Каждый пустяк, каждая деталь или предмет в комнате отзывались в душе какой-то щемящей нежностью. Не понятно к кому, то ли к родителям, то ли к брату, а может быть — к самому себе.
А скорей всего — ко всему этому забытому миру. Яркому и беззаботному. Миру неведения зла и подлости. Наивной вселенной без проблем и горя. Где не было ни прошлого, ни будущего — только настоящее. А если и заглядываешь вперед — то максимум на день, или на два.
«Послезавтра, если будете себя хорошо вести — пойдем в цирк». Послезавтра! Как долго. Дожить бы…
«Через месяц надо показать тебя стоматологу». Ха! Испугала. «Через месяц» — это как «в другой жизни». Через месяц и будем бояться. А там «или эмир умрет, или ишак сдохнет».
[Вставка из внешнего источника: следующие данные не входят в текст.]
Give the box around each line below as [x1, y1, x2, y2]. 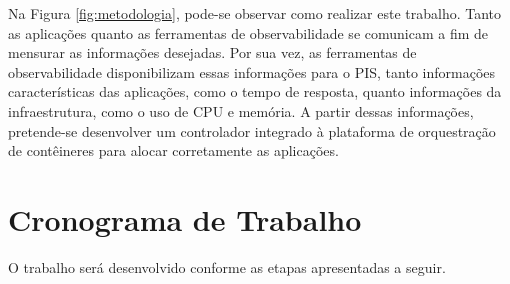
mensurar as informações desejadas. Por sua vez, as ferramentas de [8, 42, 417, 63]
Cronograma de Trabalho [8, 198, 362, 239]
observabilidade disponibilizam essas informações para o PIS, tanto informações [8, 61, 496, 82]
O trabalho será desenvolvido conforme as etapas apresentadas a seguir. [8, 256, 446, 277]
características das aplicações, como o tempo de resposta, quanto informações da [8, 81, 502, 102]
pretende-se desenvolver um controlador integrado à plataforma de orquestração [8, 120, 496, 141]
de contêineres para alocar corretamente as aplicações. [8, 140, 339, 161]
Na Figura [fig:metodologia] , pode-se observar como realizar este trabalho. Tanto [8, 3, 502, 23]

Хотя… про Насреддина я стал читать во втором классе.
Вернее, стану.
Стану?
И тут неожиданно стало страшно. До темноты в глазах. До колик в животе. Скрутило от невыносимой жути так, что я уселся прямо на пол, где стоял, обхватив голову руками.
Стану…
Чего я «стану»? Читать Соловьева, которого взахлеб перечитывал четыре десятка лет назад? Не стану. Не интересно — в прошлом году пытался почитать. Скука.
Тогда что? Учиться ездить на большом велосипеде? Уже умею. Плавать? Играть в шахматы? Разводить огонь в печке? Всему этому я учился в семилетнем возрасте.
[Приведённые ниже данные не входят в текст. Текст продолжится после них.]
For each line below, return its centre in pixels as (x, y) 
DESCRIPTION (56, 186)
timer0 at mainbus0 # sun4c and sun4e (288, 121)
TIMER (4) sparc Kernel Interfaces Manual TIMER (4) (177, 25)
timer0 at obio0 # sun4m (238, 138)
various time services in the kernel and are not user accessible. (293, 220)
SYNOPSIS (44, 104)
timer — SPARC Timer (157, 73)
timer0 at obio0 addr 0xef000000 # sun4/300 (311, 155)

Но… все это я уже умею…умею…умею…
Ходить в студию игры на баяне? Фига с-два! Больше я этой ошибки не повторю…
Я еще посидел, успокаиваясь, встал на ноги и почему-то отряхнул колени.
Вот! Вот оно!
Больше я не повторю своих ошибок! Вот, что действительно может стать интересным в моем купированном состоянии. В этом тщедушном детском тельце высотой чуть более метра. С необъяснимыми для моего взрослого сознания ограничениями прав и личной свободы. В условиях непререкаемого диктата тех, кто по факту младше тебя.
Матери сейчас только двадцать восемь!
— Голова точно не болит? — мама появилась в дверном проеме, словно почувствовав, что я думаю о ней.
Она явно уже несколько оправилась от моего недавнего перфоманса и уверенно приближалась к реальности. За ее спиной обиженно сопя, маячил непризнанный гений, обескураженный возмутительным невниманием к его персоне.
— Го-ло-ва не бо-лит, — продекламировал я нараспев по слогам, имитируя наши с мамой уроки чтения, — мам, да ты не волнуйся — я не чокнулся. Мальчик в школе принес слова «Битлов», я увидел знакомые буквы и выучил. Хотел тебе почитать. По дороге шел, повторял и не заметил машину.
Мир встал на место.
Реки потекли по своему руслу. Деревья перестали расти корнями вверх.
Мама «возвращалась»:
— «Битлы» до хорошего не доведут!
Я подошел к матери и обнял ее, уткнувшись носом в передник. Вообще то, у нас в семье это не принято. «Телячьи нежности» и прочее…
— Ну, хорошо…хорошо, — мать неуверенно погладила меня по голове, — иди ешь, стынет уже. Осторожней надо…на улице…
Ну не может без морали.
За ее спиной густым басом ревниво заревел вундеркинд-недоучка…
А за окном неистовым крымским солнцем исходил по-летнему жаркий сентябрь 1973 года.
Глава 2
Беспомощность.
Злость, обида и острое ощущение всепроникающей беспомощности…
Что-то отвык я от правил бдительности в этом прайде одноклеточных. Расслабился с возрастом, и вот теперь лежу на животе, вытянув вперед руки, и вижу только спину своего обидчика.